Milking Shorthorns are red, red and white, white, or roan in color. These cattle are larger in frame and
tend to stand considerably higher off the ground than the beef type does and are more angular and longer
in the body. They show some evidence of dairy character and are more nervous and flighty than their
beef relatives.
A cow in production should weigh 1,400 pounds. Milking Shorthorns on the average do not produce as
much milk and milk fat as cows of other dairy breeds. Their average milk yield is 16,098 pounds, and
their milk fat percentage is 3.55.
The use of highly controlled selection and breeding programs based on performance records has resulted
in increased milk production.
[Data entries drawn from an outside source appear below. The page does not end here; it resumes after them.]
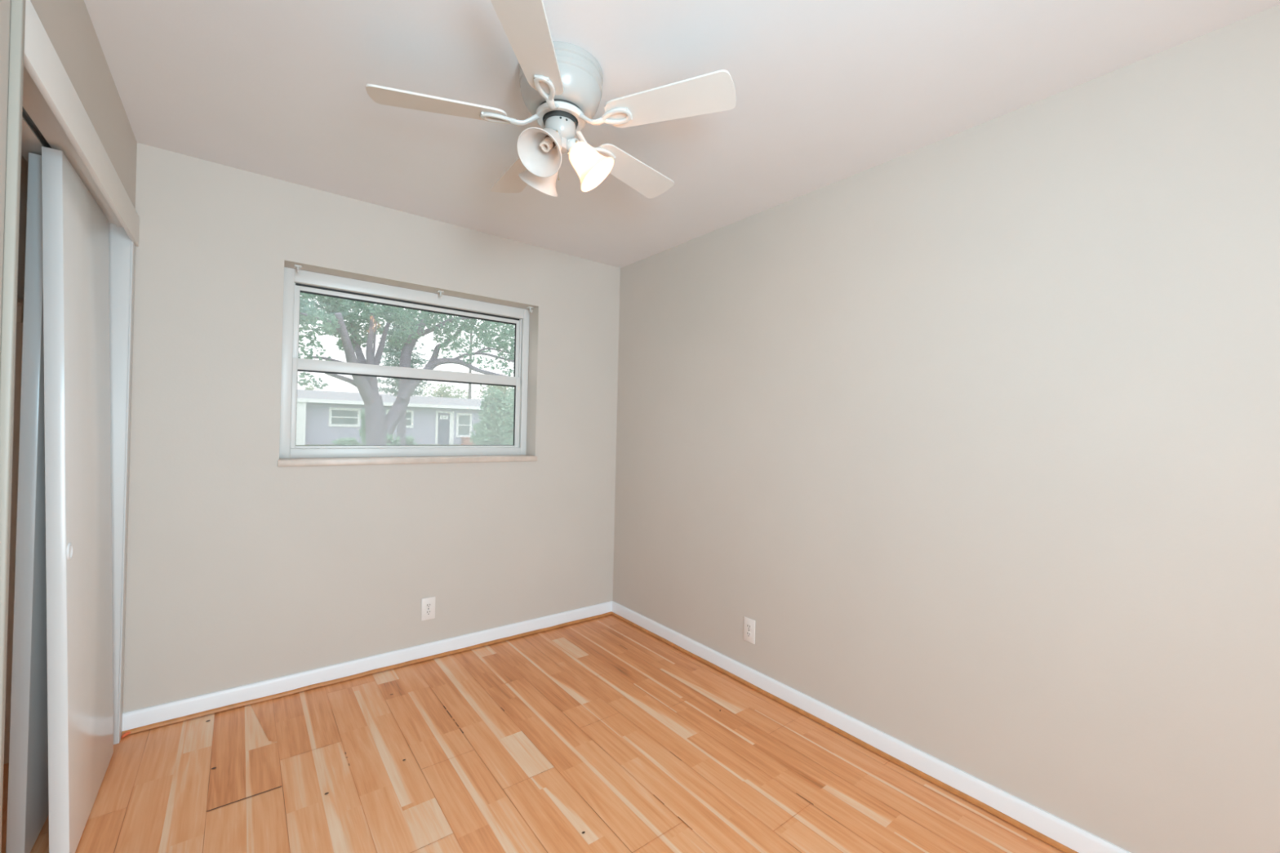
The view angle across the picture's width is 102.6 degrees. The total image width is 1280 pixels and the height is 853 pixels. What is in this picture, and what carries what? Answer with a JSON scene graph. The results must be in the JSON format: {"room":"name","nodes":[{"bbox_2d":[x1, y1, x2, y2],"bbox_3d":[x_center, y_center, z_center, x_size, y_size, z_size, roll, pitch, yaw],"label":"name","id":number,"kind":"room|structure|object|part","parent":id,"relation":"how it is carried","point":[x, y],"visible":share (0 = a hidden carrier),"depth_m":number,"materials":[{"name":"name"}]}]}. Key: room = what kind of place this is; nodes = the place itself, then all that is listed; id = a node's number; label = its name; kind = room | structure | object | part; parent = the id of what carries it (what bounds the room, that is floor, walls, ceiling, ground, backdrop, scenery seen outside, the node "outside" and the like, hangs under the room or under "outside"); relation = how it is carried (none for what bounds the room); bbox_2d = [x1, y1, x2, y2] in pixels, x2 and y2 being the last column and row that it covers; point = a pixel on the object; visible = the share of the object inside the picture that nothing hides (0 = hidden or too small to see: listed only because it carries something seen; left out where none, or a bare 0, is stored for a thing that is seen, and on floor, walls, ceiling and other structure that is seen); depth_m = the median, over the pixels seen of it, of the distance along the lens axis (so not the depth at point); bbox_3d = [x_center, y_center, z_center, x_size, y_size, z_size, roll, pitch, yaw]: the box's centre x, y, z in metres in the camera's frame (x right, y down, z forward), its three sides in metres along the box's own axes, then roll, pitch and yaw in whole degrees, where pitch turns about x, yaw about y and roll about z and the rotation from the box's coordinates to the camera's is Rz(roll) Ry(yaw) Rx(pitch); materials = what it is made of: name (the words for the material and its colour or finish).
{"room":"empty bedroom","nodes":[
{"label":"empty bedroom","id":0,"kind":"room"},
{"bbox_2d":[4,155,28,764],"bbox_3d":[-1.994,0.045,1.172,0.658,2.440,1.619,2,0,-38],"label":"wall","id":1,"kind":"structure","parent":0,"point":[24,170],"depth_m":1.92,"materials":[{"name":"paint"}]},
{"bbox_2d":[16,297,23,323],"bbox_3d":[-2.019,-0.426,1.201,0.435,0.080,1.525,2,0,-38],"label":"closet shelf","id":2,"kind":"object","parent":1,"relation":"attached to","point":[20,302],"visible":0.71,"depth_m":1.91,"materials":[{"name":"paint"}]},
{"bbox_2d":[0,0,137,360],"bbox_3d":[-0.645,0.070,0.106,0.160,2.440,4.959,2,0,-38],"label":"wall","id":3,"kind":"structure","parent":0,"point":[68,24],"depth_m":1.39,"materials":[{"name":"beige paint"}]},
{"bbox_2d":[0,0,25,852],"bbox_3d":[-1.218,0.132,0.981,0.016,2.300,0.018,2,0,-38],"label":"trim","id":4,"kind":"structure","parent":3,"relation":"attached to","point":[17,24],"depth_m":0.98,"materials":[{"name":"paint"}]},
{"bbox_2d":[22,106,51,148],"bbox_3d":[-1.701,-0.803,1.478,0.014,0.017,1.328,2,0,-38],"label":"door track","id":5,"kind":"object","parent":3,"relation":"attached to","point":[28,119],"visible":0.22,"depth_m":1.38,"materials":[{"name":"black metal"}]},
{"bbox_2d":[5,152,48,852],"bbox_3d":[-1.956,0.235,1.722,0.041,2.046,0.640,2,0,-38],"label":"door","id":6,"kind":"structure","parent":5,"relation":"hanging from","point":[28,770],"depth_m":1.48,"materials":[{"name":"paint"}]},
{"bbox_2d":[41,146,113,852],"bbox_3d":[-1.850,0.240,1.703,0.093,2.048,0.644,2,0,-38],"label":"door","id":7,"kind":"structure","parent":5,"relation":"hanging from","point":[76,271],"depth_m":1.55,"materials":[{"name":"paint"}]},
{"bbox_3d":[-1.651,0.361,1.484,0.006,0.049,0.049,2,0,-38],"label":"finger pull","id":8,"kind":"part","parent":7,"relation":"part of","materials":[{"name":"white paint"}]},
{"bbox_2d":[21,66,123,227],"bbox_3d":[-1.695,-0.799,1.482,0.159,0.024,1.331,2,0,-38],"label":"trim","id":9,"kind":"structure","parent":3,"relation":"attached to","point":[34,104],"depth_m":1.41,"materials":[{"name":"paint"}]},
{"bbox_2d":[23,0,139,246],"bbox_3d":[-1.642,-0.797,1.556,0.014,0.120,1.428,2,0,-38],"label":"trim","id":10,"kind":"structure","parent":3,"relation":"attached to","point":[42,61],"depth_m":1.28,"materials":[{"name":"paint"}]},
{"bbox_2d":[122,142,620,712],"bbox_3d":[-1.478,0.139,2.735,3.397,2.590,0.210,2,0,-38],"label":"wall","id":11,"kind":"structure","parent":0,"point":[243,568],"depth_m":2.49,"materials":[{"name":"beige paint"}]},
{"bbox_2d":[108,222,135,744],"bbox_3d":[-2.144,0.223,2.028,0.166,2.085,0.060,2,0,-38],"label":"trim","id":12,"kind":"structure","parent":11,"relation":"attached to","point":[122,251],"depth_m":2.04,"materials":[{"name":"paint"}]},
{"bbox_2d":[293,264,302,272],"bbox_3d":[-1.675,-0.768,2.509,0.032,0.039,0.057,2,0,-38],"label":"curtain bracket","id":13,"kind":"object","parent":11,"relation":"attached to","point":[297,267],"visible":1,"depth_m":2.50,"materials":[{"name":"white metal"}]},
{"bbox_3d":[-1.680,-0.785,2.515,0.032,0.006,0.040,2,0,-38],"label":"plate","id":14,"kind":"part","parent":13,"relation":"part of","materials":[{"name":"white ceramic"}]},
{"bbox_2d":[121,611,611,735],"bbox_3d":[-1.159,1.280,2.842,2.434,0.018,0.013,2,0,-38],"label":"trim","id":15,"kind":"structure","parent":11,"relation":"attached to","point":[390,667],"depth_m":2.56,"materials":[{"name":"brown wood"}]},
{"bbox_2d":[122,600,612,731],"bbox_3d":[-1.159,1.245,2.856,2.459,0.083,0.014,2,0,-38],"label":"baseboard","id":16,"kind":"structure","parent":11,"relation":"attached to","point":[135,718],"depth_m":2.56,"materials":[{"name":"paint"}]},
{"bbox_2d":[277,266,537,466],"bbox_3d":[-1.231,-0.287,2.907,1.339,0.976,0.222,2,0,-38],"label":"window","id":17,"kind":"structure","parent":11,"relation":"in","point":[303,282],"depth_m":2.82,"materials":[{"name":"plastic"}]},
{"bbox_3d":[-1.271,-0.105,2.953,1.226,0.454,0.026,2,0,-38],"label":"sash","id":18,"kind":"part","parent":17,"relation":"part of","materials":[{"name":"plastic"}]},
{"bbox_3d":[-1.276,-0.494,2.975,1.219,0.418,0.024,2,0,-38],"label":"sash","id":19,"kind":"part","parent":17,"relation":"part of","materials":[{"name":"plastic"}]},
{"bbox_3d":[-1.225,0.187,2.883,1.339,0.030,0.167,2,0,-38],"label":"sill","id":20,"kind":"part","parent":17,"relation":"part of","materials":[{"name":"beige wood"}]},
{"bbox_2d":[421,596,435,621],"bbox_3d":[-1.174,1.011,2.844,0.074,0.122,0.009,2,0,-38],"label":"electrical outlet","id":21,"kind":"object","parent":11,"relation":"attached to","point":[428,605],"visible":1,"depth_m":2.84,"materials":[{"name":"plastic"}]},
{"bbox_2d":[425,609,431,614],"bbox_3d":[-1.173,1.030,2.842,0.029,0.029,0.003,2,0,-38],"label":"receptacle","id":22,"kind":"object","parent":21,"relation":"attached to","point":[427,611],"depth_m":2.84,"materials":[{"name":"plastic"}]},
{"bbox_2d":[426,602,431,608],"bbox_3d":[-1.172,0.992,2.842,0.029,0.029,0.003,2,0,-38],"label":"receptacle","id":23,"kind":"object","parent":21,"relation":"attached to","point":[428,605],"depth_m":2.84,"materials":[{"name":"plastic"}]},
{"bbox_2d":[436,290,444,297],"bbox_3d":[-1.139,-0.754,2.926,0.032,0.039,0.057,2,0,-38],"label":"curtain bracket","id":24,"kind":"object","parent":11,"relation":"attached to","point":[437,291],"visible":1,"depth_m":2.92,"materials":[{"name":"white metal"}]},
{"bbox_2d":[0,614,1065,852],"bbox_3d":[0.090,1.309,0.670,3.221,0.002,5.019,2,0,-38],"label":"floor","id":25,"kind":"structure","parent":0,"point":[602,735],"depth_m":1.93,"materials":[{"name":"brown wood"}]},
{"bbox_2d":[121,731,130,737],"bbox_3d":[-2.102,1.258,2.094,0.015,0.014,0.033,1,0,7],"label":"scrap","id":26,"kind":"object","parent":25,"relation":"on","point":[126,733],"visible":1,"depth_m":2.09,"materials":[{"name":"orange wood"}]},
{"bbox_2d":[84,0,1279,267],"bbox_3d":[0.107,-1.180,0.746,3.397,0.100,5.269,2,0,-38],"label":"ceiling","id":27,"kind":"structure","parent":0,"point":[828,92],"depth_m":1.68,"materials":[{"name":"paint"}]},
{"bbox_2d":[365,0,736,198],"bbox_3d":[-0.264,-0.948,1.667,1.077,0.369,1.056,2,0,-38],"label":"ceiling fan","id":28,"kind":"object","parent":27,"relation":"hanging from","point":[561,83],"visible":1,"depth_m":1.55,"materials":[{"name":"metal"}]},
{"bbox_3d":[-0.605,-0.967,1.551,0.393,0.033,0.130,1,0,-17],"label":"fan blade","id":29,"kind":"part","parent":28,"relation":"part of","materials":[{"name":"white laminate"}]},
{"bbox_3d":[-0.446,-0.961,1.945,0.130,0.033,0.393,2,0,-35],"label":"fan blade","id":30,"kind":"part","parent":28,"relation":"part of","materials":[{"name":"white laminate"}]},
{"bbox_3d":[-0.266,-0.961,1.276,0.130,0.033,0.393,1,0,6],"label":"fan blade","id":31,"kind":"part","parent":28,"relation":"part of","materials":[{"name":"white laminate"}]},
{"bbox_2d":[518,169,558,196],"bbox_3d":[-0.327,-0.840,1.721,0.144,0.150,0.133,1,0,16],"label":"shade","id":32,"kind":"object","parent":28,"relation":"attached to","point":[547,185],"depth_m":1.68,"materials":[{"name":"glass"}]},
{"bbox_2d":[516,127,561,177],"bbox_3d":[-0.287,-0.840,1.533,0.144,0.150,0.133,2,0,-40],"label":"shade","id":33,"kind":"object","parent":28,"relation":"attached to","point":[539,150],"depth_m":1.56,"materials":[{"name":"glass"}]},
{"bbox_2d":[566,137,613,191],"bbox_3d":[-0.153,-0.842,1.636,0.156,0.162,0.135,2,0,-38],"label":"shade","id":34,"kind":"object","parent":28,"relation":"attached to","point":[592,167],"depth_m":1.62,"materials":[{"name":"glass"}]},
{"bbox_3d":[-0.033,-0.952,1.923,0.130,0.033,0.393,1,0,42],"label":"fan blade","id":35,"kind":"part","parent":28,"relation":"part of","materials":[{"name":"white laminate"}]},
{"bbox_3d":[0.086,-0.951,1.515,0.393,0.033,0.130,1,0,24],"label":"fan blade","id":36,"kind":"part","parent":28,"relation":"part of","materials":[{"name":"white laminate"}]},
{"bbox_2d":[613,4,1279,852],"bbox_3d":[1.435,0.135,1.664,0.120,2.460,5.059,2,0,-38],"label":"wall","id":37,"kind":"structure","parent":0,"point":[975,429],"depth_m":1.75,"materials":[{"name":"beige paint"}]},
{"bbox_2d":[743,616,755,644],"bbox_3d":[0.564,1.052,2.645,0.009,0.122,0.074,2,0,-38],"label":"electrical outlet","id":38,"kind":"object","parent":37,"relation":"attached to","point":[748,624],"visible":1,"depth_m":2.64,"materials":[{"name":"plastic"}]},
{"bbox_2d":[746,631,751,637],"bbox_3d":[0.561,1.071,2.643,0.003,0.029,0.029,2,0,-38],"label":"receptacle","id":39,"kind":"object","parent":38,"relation":"attached to","point":[748,633],"depth_m":2.64,"materials":[{"name":"plastic"}]},
{"bbox_2d":[746,623,751,629],"bbox_3d":[0.562,1.032,2.643,0.003,0.029,0.029,2,0,-38],"label":"receptacle","id":40,"kind":"object","parent":38,"relation":"attached to","point":[748,625],"depth_m":2.64,"materials":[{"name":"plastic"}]},
{"bbox_2d":[611,611,1078,852],"bbox_3d":[1.319,1.331,1.645,0.013,0.018,4.946,2,0,-38],"label":"trim","id":41,"kind":"structure","parent":37,"relation":"attached to","point":[1019,824],"depth_m":2.07,"materials":[{"name":"brown wood"}]},
{"bbox_2d":[612,600,1131,852],"bbox_3d":[1.325,1.296,1.657,0.014,0.083,4.959,2,0,-38],"label":"baseboard","id":42,"kind":"structure","parent":37,"relation":"attached to","point":[1060,830],"depth_m":2.01,"materials":[{"name":"paint"}]},
{"label":"outside","id":43,"kind":"structure","parent":0,"visible":0},
{"bbox_2d":[295,444,475,445],"bbox_3d":[-29.999,0.989,54.715,140.000,0.001,116.831,2,0,-38],"label":"lawn","id":44,"kind":"structure","parent":43,"point":[433,444],"depth_m":30.60,"materials":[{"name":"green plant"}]},
{"bbox_2d":[304,384,315,390],"bbox_3d":[-28.207,-1.314,43.936,1.761,4.592,1.855,2,0,-38],"label":"tree","id":45,"kind":"object","parent":44,"relation":"on","point":[306,388],"visible":0.03,"depth_m":44.25,"materials":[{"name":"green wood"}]},
{"bbox_2d":[331,437,360,445],"bbox_3d":[-16.682,0.909,28.988,1.388,0.651,1.404,1,0,8],"label":"leafy shrub","id":46,"kind":"object","parent":44,"relation":"on","point":[347,441],"visible":0.97,"depth_m":28.61,"materials":[{"name":"green plant"}]},
{"bbox_2d":[358,408,365,445],"bbox_3d":[-16.256,0.097,30.453,0.761,2.498,0.818,1,0,11],"label":"leafy shrub","id":47,"kind":"object","parent":44,"relation":"on","point":[362,429],"visible":0.34,"depth_m":30.26,"materials":[{"name":"green plant"}]},
{"bbox_2d":[383,433,400,444],"bbox_3d":[-6.766,0.807,13.979,0.499,1.242,0.464,2,0,-38],"label":"leafy shrub","id":48,"kind":"object","parent":44,"relation":"on","point":[391,441],"visible":0.23,"depth_m":13.94,"materials":[{"name":"green plant"}]},
{"bbox_2d":[295,389,513,444],"bbox_3d":[-19.199,-0.612,37.012,23.300,3.520,9.600,2,0,-38],"label":"house","id":49,"kind":"structure","parent":44,"relation":"on","point":[322,417],"depth_m":34.31,"materials":[{"name":"grey paint"}]},
{"bbox_3d":[-20.171,-0.186,30.460,0.470,2.560,0.250,2,0,-38],"label":"post","id":50,"kind":"part","parent":49,"relation":"part of","materials":[{"name":"white wood"}]},
{"bbox_3d":[-18.646,-0.582,32.357,1.430,0.880,0.016,2,0,-38],"label":"pane","id":51,"kind":"part","parent":49,"relation":"part of","materials":[{"name":"clear glass"}]},
{"bbox_3d":[-16.099,-0.524,34.343,1.390,0.900,0.016,2,0,-38],"label":"pane","id":52,"kind":"part","parent":49,"relation":"part of","materials":[{"name":"clear glass"}]},
{"bbox_3d":[-13.837,0.156,36.094,0.800,2.220,0.045,2,0,-38],"label":"entry door","id":53,"kind":"part","parent":49,"relation":"part of","materials":[{"name":"grey wood"}]},
{"bbox_3d":[-13.803,-0.649,36.079,0.560,0.270,0.015,2,0,-38],"label":"pane","id":54,"kind":"part","parent":49,"relation":"part of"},
{"bbox_3d":[-13.775,0.098,36.132,1.260,2.340,0.070,2,0,-38],"label":"door frame","id":55,"kind":"part","parent":49,"relation":"part of","materials":[{"name":"white wood"}]},
{"bbox_3d":[-12.708,-0.094,36.990,0.810,1.420,0.016,2,0,-38],"label":"pane","id":56,"kind":"part","parent":49,"relation":"part of","materials":[{"name":"clear glass"}]},
{"bbox_2d":[377,311,431,444],"bbox_3d":[-11.193,-2.144,24.204,2.597,6.824,2.727,2,0,-38],"label":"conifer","id":57,"kind":"object","parent":44,"relation":"on","point":[401,428],"visible":0.31,"depth_m":24.00,"materials":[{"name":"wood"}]},
{"bbox_2d":[297,292,515,445],"bbox_3d":[-6.183,-1.780,15.527,11.651,6.949,4.993,2,0,-38],"label":"oak tree","id":58,"kind":"object","parent":44,"relation":"on","point":[378,424],"visible":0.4,"depth_m":14.58,"materials":[{"name":"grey plant"}]},
{"bbox_2d":[405,435,417,444],"bbox_3d":[-13.977,0.919,30.921,1.064,0.808,1.083,2,0,-38],"label":"leafy shrub","id":59,"kind":"object","parent":44,"relation":"on","point":[410,439],"visible":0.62,"depth_m":30.72,"materials":[{"name":"green plant"}]},
{"bbox_2d":[417,382,459,398],"bbox_3d":[-22.169,-1.674,56.080,5.014,6.309,5.097,2,0,-38],"label":"tree","id":60,"kind":"object","parent":44,"relation":"on","point":[446,393],"visible":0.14,"depth_m":56.22,"materials":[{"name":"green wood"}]},
{"bbox_2d":[453,388,479,399],"bbox_3d":[-18.474,-1.274,54.068,2.873,5.581,2.602,2,0,-38],"label":"tree","id":61,"kind":"object","parent":44,"relation":"on","point":[460,389],"visible":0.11,"depth_m":53.88,"materials":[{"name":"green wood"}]},
{"bbox_2d":[460,437,473,444],"bbox_3d":[-12.161,1.035,36.306,0.900,0.540,0.700,2,0,-38],"label":"brick planter","id":62,"kind":"object","parent":44,"relation":"on","point":[464,441],"visible":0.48,"depth_m":35.98,"materials":[{"name":"brick"}]},
{"bbox_2d":[468,327,479,399],"bbox_3d":[-16.669,-4.530,50.299,2.200,11.600,0.370,2,0,-38],"label":"utility pole","id":63,"kind":"object","parent":44,"relation":"on","point":[471,334],"visible":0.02,"depth_m":50.23,"materials":[{"name":"grey wood"}]},
{"bbox_3d":[-16.690,-4.531,50.327,0.285,11.600,0.300,2,0,-38],"label":"post","id":64,"kind":"part","parent":63,"relation":"part of","materials":[{"name":"grey wood"}]},
{"bbox_2d":[469,386,514,444],"bbox_3d":[-4.354,0.127,15.685,1.590,2.768,1.494,2,0,-38],"label":"leafy shrub","id":65,"kind":"object","parent":44,"relation":"on","point":[496,425],"visible":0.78,"depth_m":15.31,"materials":[{"name":"green plant"}]},
{"bbox_2d":[478,384,514,399],"bbox_3d":[-14.688,-1.834,51.969,4.202,6.346,4.545,2,0,-38],"label":"tree","id":66,"kind":"object","parent":44,"relation":"on","point":[501,388],"visible":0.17,"depth_m":51.48,"materials":[{"name":"green plant"}]},
{"bbox_2d":[505,386,514,444],"bbox_3d":[-5.880,-0.940,25.804,2.441,4.688,2.488,1,0,39],"label":"leafy shrub","id":67,"kind":"object","parent":44,"relation":"on","point":[508,388],"visible":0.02,"depth_m":25.40,"materials":[{"name":"green plant"}]}
]}
In many areas a trend toward purchasing herd replacements of proven
parentage has greatly increased production. Also, where replacements are raised, artificial insemination
provides for the use of semen of proven sires by all breeders. Embryo transfer is also more popular in
dairy production programs since it allows for more offspring from outstanding dairy cattle. Another
trend is breeding dairy cattle to beef bulls, particularly the exotic breeds, as there is a demand for such
crosses by commercial beef producers in crossbreeding programs.